Description of the task ▸
Find "Web page text" in the entries below; copy that line through the last, exactly, with no pictures.

Stored data:
⁂
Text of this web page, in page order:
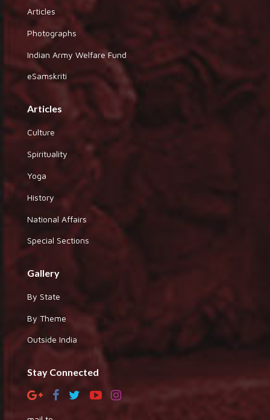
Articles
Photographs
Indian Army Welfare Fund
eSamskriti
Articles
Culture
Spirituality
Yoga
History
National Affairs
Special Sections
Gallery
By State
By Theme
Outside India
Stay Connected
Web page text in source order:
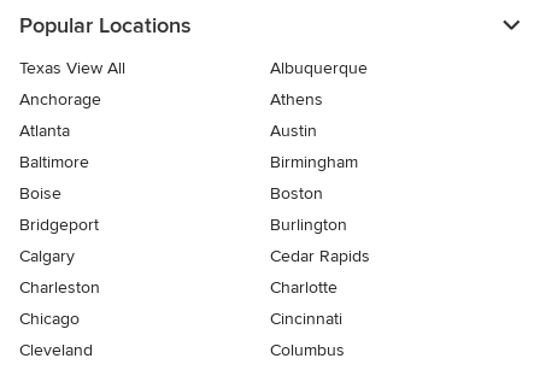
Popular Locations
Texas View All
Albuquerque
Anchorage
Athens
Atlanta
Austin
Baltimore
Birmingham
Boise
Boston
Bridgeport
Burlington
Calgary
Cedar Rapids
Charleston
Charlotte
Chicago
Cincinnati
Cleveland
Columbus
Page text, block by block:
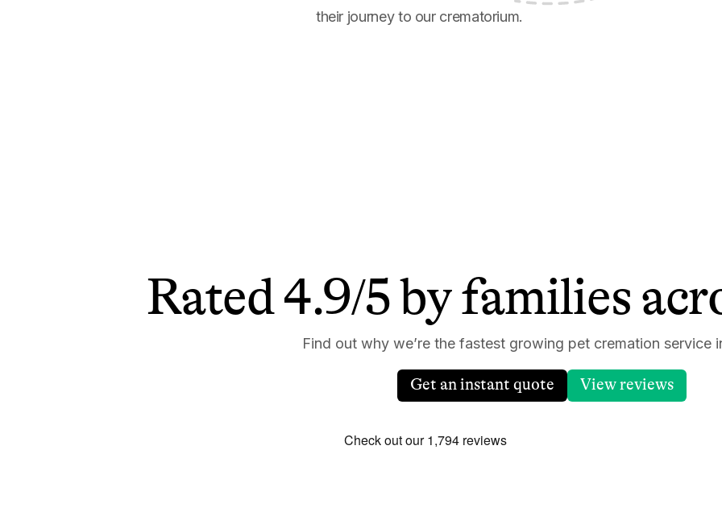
⁂
Task answer ▸
Web page text in source order:
Popular Locations
Texas View All
Albuquerque
Anchorage
Athens
Atlanta
Austin
Baltimore
Birmingham
Boise
Boston
Bridgeport
Burlington
Calgary
Cedar Rapids
Charleston
Charlotte
Chicago
Cincinnati
Cleveland
Columbus
Page text, block by block:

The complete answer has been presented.